(Stored data entries)
Start of Block
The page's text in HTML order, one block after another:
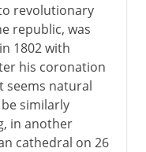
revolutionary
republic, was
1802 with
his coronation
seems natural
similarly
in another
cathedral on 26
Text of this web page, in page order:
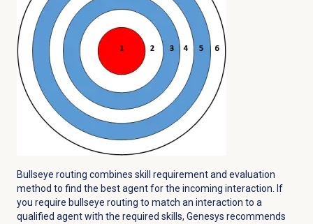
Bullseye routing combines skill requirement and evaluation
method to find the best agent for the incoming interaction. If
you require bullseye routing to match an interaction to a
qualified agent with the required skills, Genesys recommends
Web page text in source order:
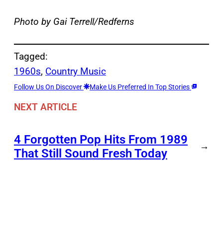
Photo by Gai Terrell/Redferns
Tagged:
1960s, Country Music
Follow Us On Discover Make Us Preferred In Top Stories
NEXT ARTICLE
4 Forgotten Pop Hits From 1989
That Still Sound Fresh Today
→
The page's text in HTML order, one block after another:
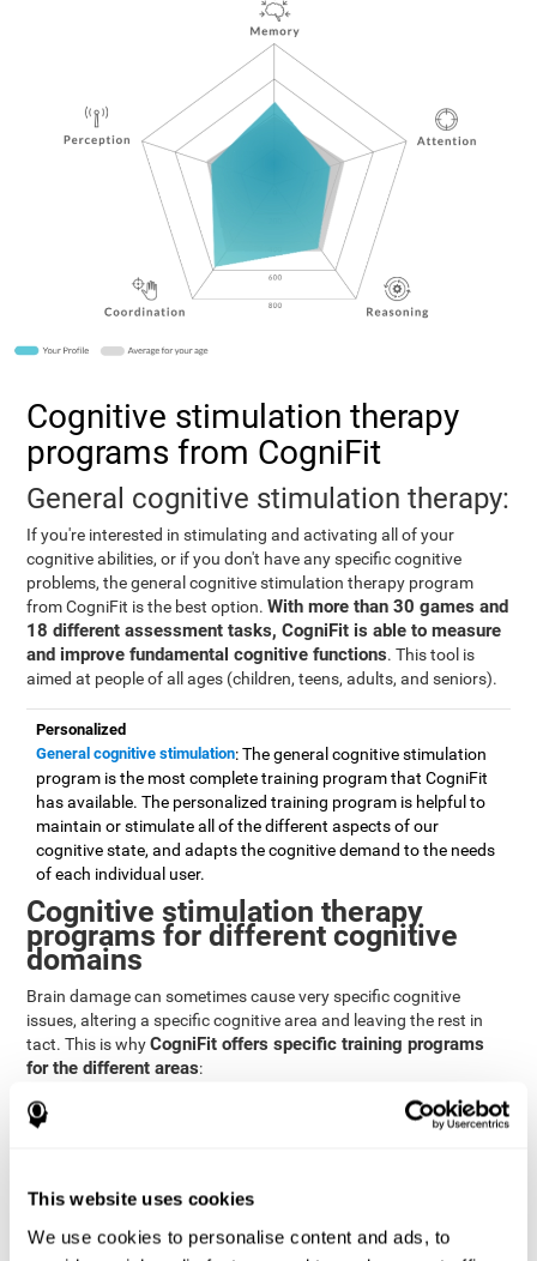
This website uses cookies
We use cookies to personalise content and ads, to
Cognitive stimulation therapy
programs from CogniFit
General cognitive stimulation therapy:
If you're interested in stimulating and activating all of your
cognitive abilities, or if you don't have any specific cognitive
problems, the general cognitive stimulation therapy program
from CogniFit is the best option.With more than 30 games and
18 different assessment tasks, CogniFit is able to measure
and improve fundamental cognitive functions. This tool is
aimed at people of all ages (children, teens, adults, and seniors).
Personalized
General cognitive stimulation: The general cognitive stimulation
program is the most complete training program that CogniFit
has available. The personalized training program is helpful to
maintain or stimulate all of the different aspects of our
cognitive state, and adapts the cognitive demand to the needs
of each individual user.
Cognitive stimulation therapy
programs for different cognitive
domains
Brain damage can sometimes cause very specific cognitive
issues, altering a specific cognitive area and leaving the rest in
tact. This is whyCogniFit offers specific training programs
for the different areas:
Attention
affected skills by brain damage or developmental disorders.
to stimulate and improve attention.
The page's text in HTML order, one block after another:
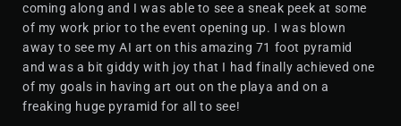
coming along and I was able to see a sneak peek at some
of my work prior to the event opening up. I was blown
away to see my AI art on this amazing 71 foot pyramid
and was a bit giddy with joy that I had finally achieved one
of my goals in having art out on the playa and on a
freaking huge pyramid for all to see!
End of Block
→ WHAT THE TASK ASKS: Beginning with the first line of the records and ending with the line that contains "problems, the general", reproduce every line exactly, omitting pictures and adding nothing.

→ ANSWER SECTION:
The page's text in HTML order, one block after another:
revolutionary
republic, was
1802 with
his coronation
seems natural
similarly
in another
cathedral on 26
Text of this web page, in page order:
Bullseye routing combines skill requirement and evaluation
method to find the best agent for the incoming interaction. If
you require bullseye routing to match an interaction to a
qualified agent with the required skills, Genesys recommends
Web page text in source order:
Photo by Gai Terrell/Redferns
Tagged:
1960s, Country Music
Follow Us On Discover Make Us Preferred In Top Stories
NEXT ARTICLE
4 Forgotten Pop Hits From 1989
That Still Sound Fresh Today
→
The page's text in HTML order, one block after another:
This website uses cookies
We use cookies to personalise content and ads, to
Cognitive stimulation therapy
programs from CogniFit
General cognitive stimulation therapy:
If you're interested in stimulating and activating all of your
cognitive abilities, or if you don't have any specific cognitive
problems, the general cognitive stimulation therapy program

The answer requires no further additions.